Yu Shaoqi, Wang Yintong, Chen Lili, Zhang Xiaolin, Li Jiamao
Shanghai Institute of Microsystem and Information Technology, Chinese Academy of Sciences, Shanghai, China.
University of Chinese Academy of Sciences, Beijing, China.
Front Neurorobot. 2024 May 3;18:1395652. doi: 10.3389/fnbot.2024.1395652. eCollection 2024.
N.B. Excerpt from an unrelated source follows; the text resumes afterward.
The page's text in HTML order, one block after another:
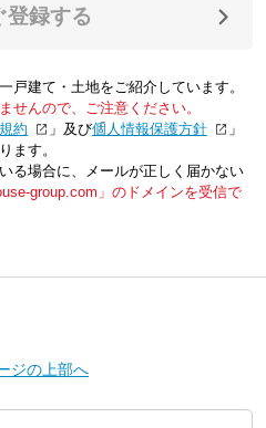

In Human-Robot Interaction (HRI), accurate 3D hand pose and mesh estimation hold critical importance. However, inferring reasonable and accurate poses in severe self-occlusion and high self-similarity remains an inherent challenge. In order to alleviate the ambiguity caused by invisible and similar joints during HRI, we propose a new Topology-aware Transformer network named HandGCNFormer with depth image as input, incorporating prior knowledge of hand kinematic topology into the network while modeling long-range contextual information. Specifically, we propose a novel Graphformer decoder with an additional Node-offset Graph Convolutional layer (NoffGConv). The Graphformer decoder optimizes the synergy between the Transformer and GCN, capturing long-range dependencies and local topological connections between joints. On top of that, we replace the standard MLP prediction head with a novel Topology-aware head to better exploit local topological constraints for more reasonable and accurate poses. Our method achieves state-of-the-art 3D hand pose estimation performance on four challenging datasets, including Hands2017, NYU, ICVL, and MSRA. To further demonstrate the effectiveness and scalability of our proposed Graphformer Decoder and Topology aware head, we extend our framework to HandGCNFormer-Mesh for the 3D hand mesh estimation task. The extended framework efficiently integrates a shape regressor with the original Graphformer Decoder and Topology aware head, producing Mano parameters. The results on the HO-3D dataset, which contains various and challenging occlusions, show that our HandGCNFormer-Mesh achieves competitive results compared to previous state-of-the-art 3D hand mesh estimation methods.
在人机交互(HRI)中,准确的三维手部姿态和网格估计至关重要。然而,在严重的自我遮挡和高度自相似情况下推断合理且准确的姿态仍然是一个内在挑战。为了减轻HRI期间不可见和相似关节造成的模糊性,我们提出了一种名为HandGCNFormer的新型拓扑感知Transformer网络,以深度图像作为输入,在对长距离上下文信息进行建模时将手部运动拓扑的先验知识融入网络。具体而言,我们提出了一种带有额外节点偏移图卷积层(NoffGConv)的新型Graphformer解码器。Graphformer解码器优化了Transformer和GCN之间的协同作用,捕捉关节之间的长距离依赖和局部拓扑连接。在此基础上,我们用一种新型的拓扑感知头部取代标准的MLP预测头,以更好地利用局部拓扑约束来获得更合理和准确的姿态。我们的方法在包括Hands2017、NYU、ICVL和MSRA在内的四个具有挑战性的数据集上实现了领先的三维手部姿态估计性能。为了进一步证明我们提出的Graphformer解码器和拓扑感知头部的有效性和可扩展性,我们将我们的框架扩展到用于三维手部网格估计任务的HandGCNFormer-Mesh。扩展后的框架有效地将形状回归器与原始的Graphformer解码器和拓扑感知头部集成在一起,生成Mano参数。在包含各种具有挑战性遮挡情况的HO-3D数据集上的结果表明,与之前领先的三维手部网格估计方法相比,我们的HandGCNFormer-Mesh取得了具有竞争力的结果。